The Canadian Broadcasting Corporation’s plans for Rio Olympics coverage have received a late-in-the-game shakeup. Veteran broadcaster Steve Armitage, who was set to take part in his 16th Games as a broadcaster and call swimming and diving, has had to back away from that role thanks to a recent diagnosis of chronic heart failure. Elliotte Friedman will replace him for both events, working with analysts Byron MacDonald (swimming) and Blythe Hartley (diving), as well as reporters Andrew Chang and David Amber. Here’s more from the CBC:
“I am not going to Rio for the Games because I have no other choice,” Armitage said in a press release. “If I thought I could ‘wing it’ or fake it, I would be there.”
“To use a bad pun, I’d be there in a heartbeat, but the doctors suggest strongly that I would be putting myself at risk,” he said.
Armitage has been honoured with three Gemini Awards, the Foster Hewitt Award and was inducted into the British Columbia Sports Hall of Fame.
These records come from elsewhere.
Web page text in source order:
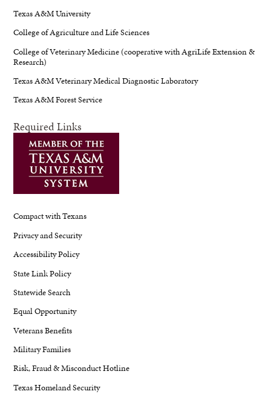
Texas A&M University
College of Agriculture and Life Sciences
College of Veterinary Medicine (cooperative with AgriLife Extension &
Research)
Texas A&M Veterinary Medical Diagnostic Laboratory
Texas A&M Forest Service
Required Links
Compact with Texans
Privacy and Security
Accessibility Policy
State Link Policy
Statewide Search
Equal Opportunity
Veterans Benefits
Military Families
Risk, Fraud & Misconduct Hotline
Texas Homeland Security
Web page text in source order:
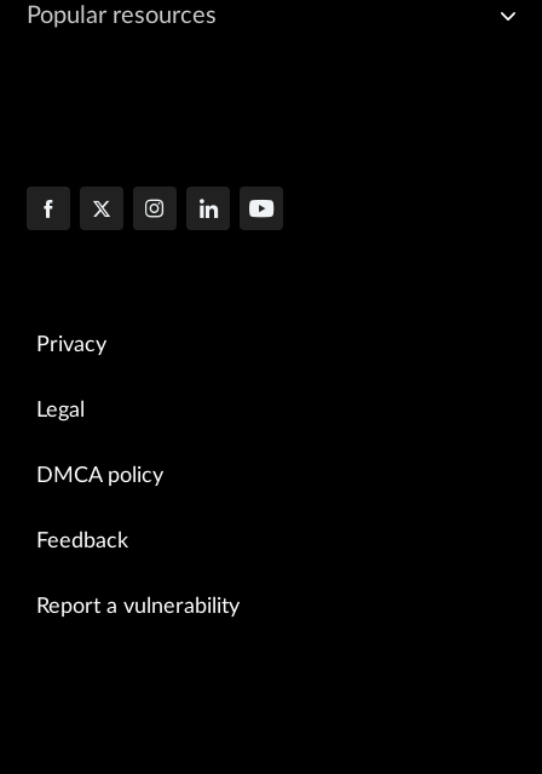
Popular resources
Privacy
Legal
DMCA policy
Feedback
Report a vulnerability
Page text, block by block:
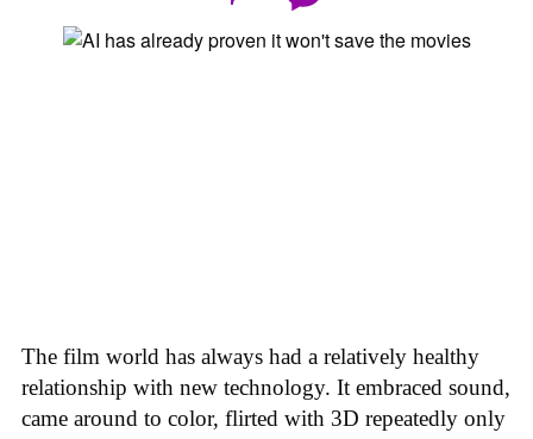
The film world has always had a relatively healthy
relationship with new technology. It embraced sound,
came around to color, flirted with 3D repeatedly only
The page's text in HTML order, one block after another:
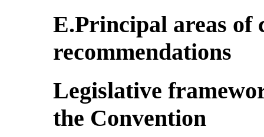
E.Principal areas of
recommendations
Legislative
the Convention
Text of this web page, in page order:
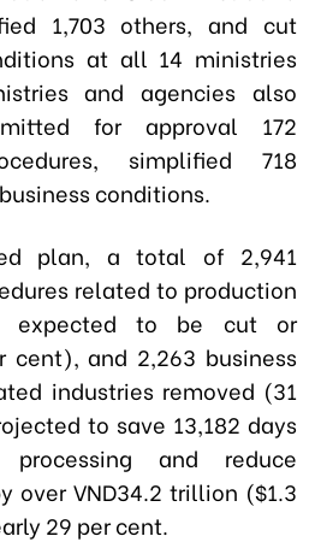
1,703 others, and cut
at all 14 ministries
and agencies also
for approval 172
simplified 718
conditions.
plan, a total of 2,941
related to production
expected to be cut or
cent), and 2,263 business
industries removed (31
to save 13,182 days
and reduce
over VND34.2 trillion ($1.3
29 per cent.
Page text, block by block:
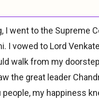
I went to the Supreme
I vowed to Lord
walk from my
the great leader
my happiness
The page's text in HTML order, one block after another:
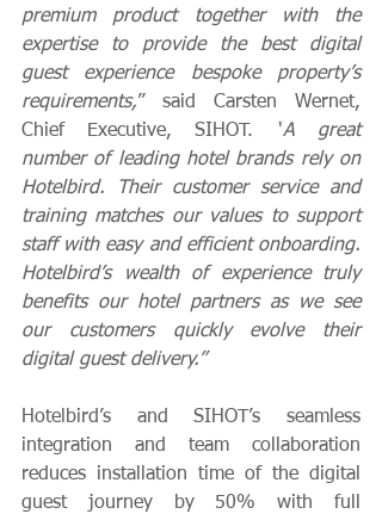
premium product together with the
expertise to provide the best digital
guest experience bespoke property’s
requirements,” said Carsten Wernet,
Chief Executive, SIHOT. “A great
number of leading hotel brands rely on
Hotelbird. Their customer service and
training matches our values to support
staff with easy and efficient onboarding.
Hotelbird’s wealth of experience truly
benefits our hotel partners as we see
our customers quickly evolve their
digital guest delivery.”
Hotelbird’s and SIHOT’s seamless
integration and team collaboration
reduces installation time of the digital
guest journey by 50% with full
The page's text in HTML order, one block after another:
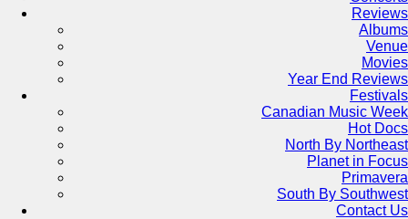
Reviews
Albums
Venue
Movies
Year End Reviews
Festivals
Canadian Music Week
Hot Docs
North By Northeast
Planet in Focus
Primavera
South By Southwest
Contact Us
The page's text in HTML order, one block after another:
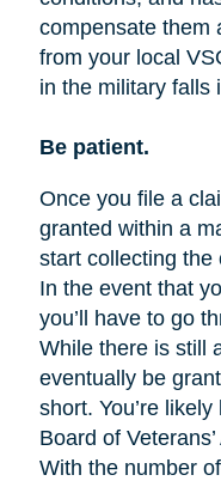
compensate them
from your local
in the military falls
Be patient.
Once you file a
granted within a
start collecting the
In the event that
you’ll have to go
While there is still
eventually be
short. You’re
Board of
With the number

“While we are disappointed that he will not be part of our broadcast team in Rio, Steve’s health comes first and we are in full support of his decision to remain at home,” Greg Stremlaw, CBC Sports’ executive director and general manager and chef de mission for CBC/Radio-Canada’s coverage of Rio, said in a press release.
“Steve’s are big shoes to fill, but we have the utmost confidence in Elliotte’s ability to step in to provide our audiences with the world-class coverage for which he and our Olympic Games broadcasts are known.”
An Olympics without the 72-year-old Armitage will be a very unfamiliar one for Canadian viewers, as he’s covered so many of the Games and so many events in the past. He’s long been a face of CBC’s other coverage too, including working on Hockey Night in Canada and CFL broadcasts for nearly 30 years, and while he was laid off as a full-timer due to CBC budget cuts in 2014 (and declined the opportunity to keep his job by bumping out younger workers), it was great to see them bring him back for the Olympics and list him as one of their featured commentators. Friedman has tough shoes to fill, and not much time to prepare, but he’s a talented broadcaster who should be able to get the job done. Many Canadian viewers will certainly miss Armitage’s familiar voice, though. Here’s wishing him all the best with his health.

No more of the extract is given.